/---

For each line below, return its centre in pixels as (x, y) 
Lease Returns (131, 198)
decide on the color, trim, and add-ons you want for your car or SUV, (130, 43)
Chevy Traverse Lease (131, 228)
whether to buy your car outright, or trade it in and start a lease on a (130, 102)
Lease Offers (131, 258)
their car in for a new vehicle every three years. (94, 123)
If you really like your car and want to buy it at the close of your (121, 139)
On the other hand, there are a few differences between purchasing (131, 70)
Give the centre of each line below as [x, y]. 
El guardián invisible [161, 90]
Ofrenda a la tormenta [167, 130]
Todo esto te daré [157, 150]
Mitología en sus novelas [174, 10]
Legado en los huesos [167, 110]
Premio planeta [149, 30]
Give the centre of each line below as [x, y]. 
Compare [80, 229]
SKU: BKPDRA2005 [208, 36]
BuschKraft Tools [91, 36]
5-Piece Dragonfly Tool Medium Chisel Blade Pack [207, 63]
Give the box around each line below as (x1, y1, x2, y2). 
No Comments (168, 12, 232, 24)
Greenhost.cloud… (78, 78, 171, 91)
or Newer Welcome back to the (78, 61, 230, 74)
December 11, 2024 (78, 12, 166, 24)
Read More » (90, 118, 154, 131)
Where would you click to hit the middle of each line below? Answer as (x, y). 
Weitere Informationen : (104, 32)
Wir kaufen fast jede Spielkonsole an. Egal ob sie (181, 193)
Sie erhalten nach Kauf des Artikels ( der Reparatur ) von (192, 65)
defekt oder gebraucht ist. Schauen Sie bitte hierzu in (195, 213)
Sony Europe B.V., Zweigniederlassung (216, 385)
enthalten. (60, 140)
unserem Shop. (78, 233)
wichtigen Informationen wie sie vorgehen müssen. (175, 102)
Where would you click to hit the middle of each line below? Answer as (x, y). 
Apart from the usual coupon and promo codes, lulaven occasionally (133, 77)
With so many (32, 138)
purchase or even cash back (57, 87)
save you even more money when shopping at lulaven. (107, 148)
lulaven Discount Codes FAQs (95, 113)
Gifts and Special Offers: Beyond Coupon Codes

\---

--- Exercise aim ---
Repeat, word for word, the lines from the start of the records to the line that contains "Sie erhalten nach", both of them included, and no others.

--- Solution to the exercise ---
For each line below, return its centre in pixels as (x, y) 
Lease Returns (131, 198)
decide on the color, trim, and add-ons you want for your car or SUV, (130, 43)
Chevy Traverse Lease (131, 228)
whether to buy your car outright, or trade it in and start a lease on a (130, 102)
Lease Offers (131, 258)
their car in for a new vehicle every three years. (94, 123)
If you really like your car and want to buy it at the close of your (121, 139)
On the other hand, there are a few differences between purchasing (131, 70)
Give the centre of each line below as [x, y]. 
El guardián invisible [161, 90]
Ofrenda a la tormenta [167, 130]
Todo esto te daré [157, 150]
Mitología en sus novelas [174, 10]
Legado en los huesos [167, 110]
Premio planeta [149, 30]
Give the centre of each line below as [x, y]. 
Compare [80, 229]
SKU: BKPDRA2005 [208, 36]
BuschKraft Tools [91, 36]
5-Piece Dragonfly Tool Medium Chisel Blade Pack [207, 63]
Give the box around each line below as (x1, y1, x2, y2). 
No Comments (168, 12, 232, 24)
Greenhost.cloud… (78, 78, 171, 91)
or Newer Welcome back to the (78, 61, 230, 74)
December 11, 2024 (78, 12, 166, 24)
Read More » (90, 118, 154, 131)
Where would you click to hit the middle of each line below? Answer as (x, y). 
Weitere Informationen : (104, 32)
Wir kaufen fast jede Spielkonsole an. Egal ob sie (181, 193)
Sie erhalten nach Kauf des Artikels ( der Reparatur ) von (192, 65)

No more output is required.